What the task asks> The expected output is a verbatim reprint of the lines from the beginning of the data that follows through the line that contains "Description (38, 58)".

Available data>
#####
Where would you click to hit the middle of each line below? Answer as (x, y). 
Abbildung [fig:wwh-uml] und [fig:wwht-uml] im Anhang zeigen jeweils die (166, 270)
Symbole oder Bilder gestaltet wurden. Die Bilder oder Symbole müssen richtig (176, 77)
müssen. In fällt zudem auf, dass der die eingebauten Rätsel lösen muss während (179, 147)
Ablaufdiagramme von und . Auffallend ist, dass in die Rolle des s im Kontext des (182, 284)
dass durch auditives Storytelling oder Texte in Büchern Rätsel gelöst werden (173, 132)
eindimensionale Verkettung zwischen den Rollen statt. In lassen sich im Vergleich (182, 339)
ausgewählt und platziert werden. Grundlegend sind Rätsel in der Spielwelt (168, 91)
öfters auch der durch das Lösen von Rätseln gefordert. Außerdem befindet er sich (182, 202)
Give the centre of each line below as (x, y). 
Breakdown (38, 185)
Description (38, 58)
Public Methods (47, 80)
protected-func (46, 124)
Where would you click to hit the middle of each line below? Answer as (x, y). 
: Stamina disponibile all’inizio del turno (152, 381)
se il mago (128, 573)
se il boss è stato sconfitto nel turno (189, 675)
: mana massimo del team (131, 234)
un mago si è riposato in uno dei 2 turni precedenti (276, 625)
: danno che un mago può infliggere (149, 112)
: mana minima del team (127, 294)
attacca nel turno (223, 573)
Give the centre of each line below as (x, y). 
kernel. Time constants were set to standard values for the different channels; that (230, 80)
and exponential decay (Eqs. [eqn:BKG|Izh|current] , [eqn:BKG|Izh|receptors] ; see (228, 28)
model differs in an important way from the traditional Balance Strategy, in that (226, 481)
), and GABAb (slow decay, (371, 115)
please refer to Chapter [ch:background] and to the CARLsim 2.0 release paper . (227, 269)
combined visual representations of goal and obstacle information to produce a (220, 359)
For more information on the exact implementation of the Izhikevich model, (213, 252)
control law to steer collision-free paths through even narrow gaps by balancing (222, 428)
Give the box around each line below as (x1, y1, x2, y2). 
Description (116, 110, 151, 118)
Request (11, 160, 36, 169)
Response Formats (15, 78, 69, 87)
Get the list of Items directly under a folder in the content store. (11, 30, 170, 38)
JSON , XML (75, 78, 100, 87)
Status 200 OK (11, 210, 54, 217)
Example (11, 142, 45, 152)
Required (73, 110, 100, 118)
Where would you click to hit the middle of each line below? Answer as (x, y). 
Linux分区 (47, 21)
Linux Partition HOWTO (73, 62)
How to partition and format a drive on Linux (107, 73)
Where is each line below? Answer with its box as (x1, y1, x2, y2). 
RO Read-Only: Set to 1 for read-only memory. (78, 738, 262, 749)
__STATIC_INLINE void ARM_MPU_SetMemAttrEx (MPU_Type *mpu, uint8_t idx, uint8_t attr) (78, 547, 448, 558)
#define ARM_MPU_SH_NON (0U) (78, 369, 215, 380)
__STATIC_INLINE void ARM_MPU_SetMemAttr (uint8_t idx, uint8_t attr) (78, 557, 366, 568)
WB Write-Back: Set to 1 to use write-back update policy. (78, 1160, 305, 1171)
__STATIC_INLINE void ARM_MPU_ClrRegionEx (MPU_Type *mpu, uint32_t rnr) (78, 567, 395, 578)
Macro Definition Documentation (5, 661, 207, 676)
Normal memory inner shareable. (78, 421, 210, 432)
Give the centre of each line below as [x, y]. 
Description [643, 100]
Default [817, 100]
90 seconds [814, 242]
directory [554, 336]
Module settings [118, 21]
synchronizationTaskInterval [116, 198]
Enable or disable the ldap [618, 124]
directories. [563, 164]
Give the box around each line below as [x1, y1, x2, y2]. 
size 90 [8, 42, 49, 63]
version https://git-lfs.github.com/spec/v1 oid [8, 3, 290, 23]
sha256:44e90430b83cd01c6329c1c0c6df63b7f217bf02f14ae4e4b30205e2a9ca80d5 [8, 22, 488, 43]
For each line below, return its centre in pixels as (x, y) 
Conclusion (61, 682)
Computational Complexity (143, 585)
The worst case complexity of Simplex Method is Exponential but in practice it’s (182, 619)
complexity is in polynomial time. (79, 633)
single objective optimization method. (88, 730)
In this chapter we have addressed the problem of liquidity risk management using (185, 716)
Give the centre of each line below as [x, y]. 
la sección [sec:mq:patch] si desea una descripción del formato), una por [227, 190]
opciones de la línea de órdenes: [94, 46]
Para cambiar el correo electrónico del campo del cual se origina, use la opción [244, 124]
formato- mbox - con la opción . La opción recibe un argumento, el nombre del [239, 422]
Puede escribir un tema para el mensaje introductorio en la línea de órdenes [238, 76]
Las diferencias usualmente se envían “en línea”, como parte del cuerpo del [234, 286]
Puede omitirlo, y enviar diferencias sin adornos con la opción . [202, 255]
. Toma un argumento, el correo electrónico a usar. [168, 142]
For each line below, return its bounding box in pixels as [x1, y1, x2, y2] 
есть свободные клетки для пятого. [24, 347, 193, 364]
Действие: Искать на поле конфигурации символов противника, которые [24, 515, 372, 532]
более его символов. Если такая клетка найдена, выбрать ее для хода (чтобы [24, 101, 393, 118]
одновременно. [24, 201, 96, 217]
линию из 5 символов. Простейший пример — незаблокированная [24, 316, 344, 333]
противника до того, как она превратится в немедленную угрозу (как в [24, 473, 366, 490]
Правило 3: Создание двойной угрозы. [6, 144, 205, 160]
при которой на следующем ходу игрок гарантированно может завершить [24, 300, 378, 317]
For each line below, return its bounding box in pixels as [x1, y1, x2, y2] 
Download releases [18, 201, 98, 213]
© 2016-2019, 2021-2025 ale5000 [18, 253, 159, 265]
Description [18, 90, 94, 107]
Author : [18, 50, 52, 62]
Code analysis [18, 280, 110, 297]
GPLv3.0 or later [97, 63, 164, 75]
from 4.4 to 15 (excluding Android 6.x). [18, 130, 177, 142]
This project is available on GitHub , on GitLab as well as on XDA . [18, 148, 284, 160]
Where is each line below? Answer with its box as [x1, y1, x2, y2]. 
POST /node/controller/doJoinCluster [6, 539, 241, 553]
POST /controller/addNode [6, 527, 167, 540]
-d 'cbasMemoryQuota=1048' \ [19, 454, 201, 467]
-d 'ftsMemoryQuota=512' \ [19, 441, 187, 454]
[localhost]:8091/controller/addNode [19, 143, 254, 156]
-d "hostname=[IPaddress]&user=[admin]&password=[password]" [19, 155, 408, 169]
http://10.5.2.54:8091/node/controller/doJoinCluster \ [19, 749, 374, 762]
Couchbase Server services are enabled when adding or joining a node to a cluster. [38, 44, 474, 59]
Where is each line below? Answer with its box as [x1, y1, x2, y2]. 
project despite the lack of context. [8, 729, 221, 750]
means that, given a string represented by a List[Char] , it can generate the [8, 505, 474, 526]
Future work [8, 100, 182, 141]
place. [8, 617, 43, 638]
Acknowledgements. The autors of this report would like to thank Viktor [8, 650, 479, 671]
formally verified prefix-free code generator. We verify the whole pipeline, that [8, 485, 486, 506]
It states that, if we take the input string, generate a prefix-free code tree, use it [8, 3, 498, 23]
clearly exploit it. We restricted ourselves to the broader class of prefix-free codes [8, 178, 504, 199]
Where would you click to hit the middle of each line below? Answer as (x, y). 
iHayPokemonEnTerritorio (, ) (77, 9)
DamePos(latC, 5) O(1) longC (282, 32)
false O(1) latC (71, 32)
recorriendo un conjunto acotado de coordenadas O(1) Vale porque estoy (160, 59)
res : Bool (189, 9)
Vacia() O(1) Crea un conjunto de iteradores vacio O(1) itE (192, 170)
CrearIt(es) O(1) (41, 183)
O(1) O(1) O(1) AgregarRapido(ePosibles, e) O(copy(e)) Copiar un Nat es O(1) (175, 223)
#####
Response>
Where would you click to hit the middle of each line below? Answer as (x, y). 
Abbildung [fig:wwh-uml] und [fig:wwht-uml] im Anhang zeigen jeweils die (166, 270)
Symbole oder Bilder gestaltet wurden. Die Bilder oder Symbole müssen richtig (176, 77)
müssen. In fällt zudem auf, dass der die eingebauten Rätsel lösen muss während (179, 147)
Ablaufdiagramme von und . Auffallend ist, dass in die Rolle des s im Kontext des (182, 284)
dass durch auditives Storytelling oder Texte in Büchern Rätsel gelöst werden (173, 132)
eindimensionale Verkettung zwischen den Rollen statt. In lassen sich im Vergleich (182, 339)
ausgewählt und platziert werden. Grundlegend sind Rätsel in der Spielwelt (168, 91)
öfters auch der durch das Lösen von Rätseln gefordert. Außerdem befindet er sich (182, 202)
Give the centre of each line below as (x, y). 
Breakdown (38, 185)
Description (38, 58)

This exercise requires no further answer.